Instructions to follow -
Omit all pictures. Print the remaining lines exactly, from the start of the data through the line containing "Please note that this".

---+---

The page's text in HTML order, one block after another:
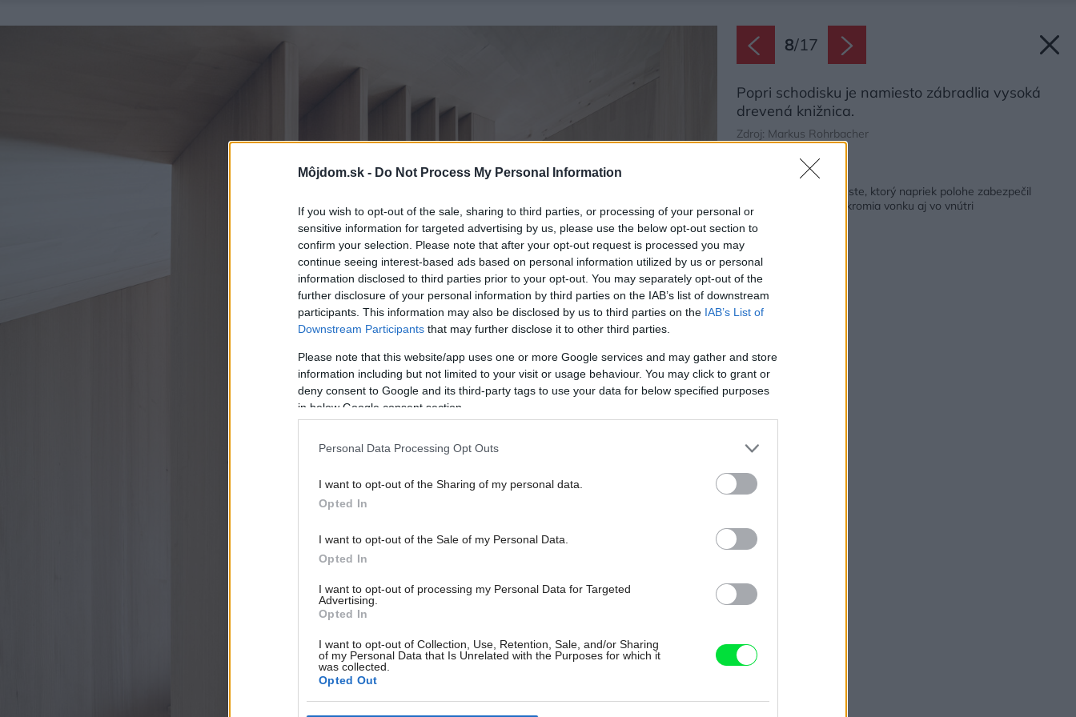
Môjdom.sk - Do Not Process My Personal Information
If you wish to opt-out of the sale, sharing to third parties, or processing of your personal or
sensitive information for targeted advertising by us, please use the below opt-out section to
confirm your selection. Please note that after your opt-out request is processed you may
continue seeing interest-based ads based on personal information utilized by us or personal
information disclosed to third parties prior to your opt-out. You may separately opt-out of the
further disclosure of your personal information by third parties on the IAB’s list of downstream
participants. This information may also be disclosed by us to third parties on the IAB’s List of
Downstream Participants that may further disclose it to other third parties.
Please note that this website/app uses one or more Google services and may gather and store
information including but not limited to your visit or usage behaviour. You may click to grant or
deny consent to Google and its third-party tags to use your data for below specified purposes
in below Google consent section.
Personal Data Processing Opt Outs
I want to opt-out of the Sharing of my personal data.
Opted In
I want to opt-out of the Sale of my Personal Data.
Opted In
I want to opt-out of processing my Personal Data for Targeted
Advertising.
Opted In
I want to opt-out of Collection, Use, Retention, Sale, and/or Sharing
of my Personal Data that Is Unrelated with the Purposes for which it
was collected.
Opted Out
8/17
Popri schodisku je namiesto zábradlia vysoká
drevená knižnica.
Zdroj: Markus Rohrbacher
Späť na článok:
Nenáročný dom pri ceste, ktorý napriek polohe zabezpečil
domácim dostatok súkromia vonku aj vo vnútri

---+---

Problem solution -
The page's text in HTML order, one block after another:
Môjdom.sk - Do Not Process My Personal Information
If you wish to opt-out of the sale, sharing to third parties, or processing of your personal or
sensitive information for targeted advertising by us, please use the below opt-out section to
confirm your selection. Please note that after your opt-out request is processed you may
continue seeing interest-based ads based on personal information utilized by us or personal
information disclosed to third parties prior to your opt-out. You may separately opt-out of the
further disclosure of your personal information by third parties on the IAB’s list of downstream
participants. This information may also be disclosed by us to third parties on the IAB’s List of
Downstream Participants that may further disclose it to other third parties.
Please note that this website/app uses one or more Google services and may gather and store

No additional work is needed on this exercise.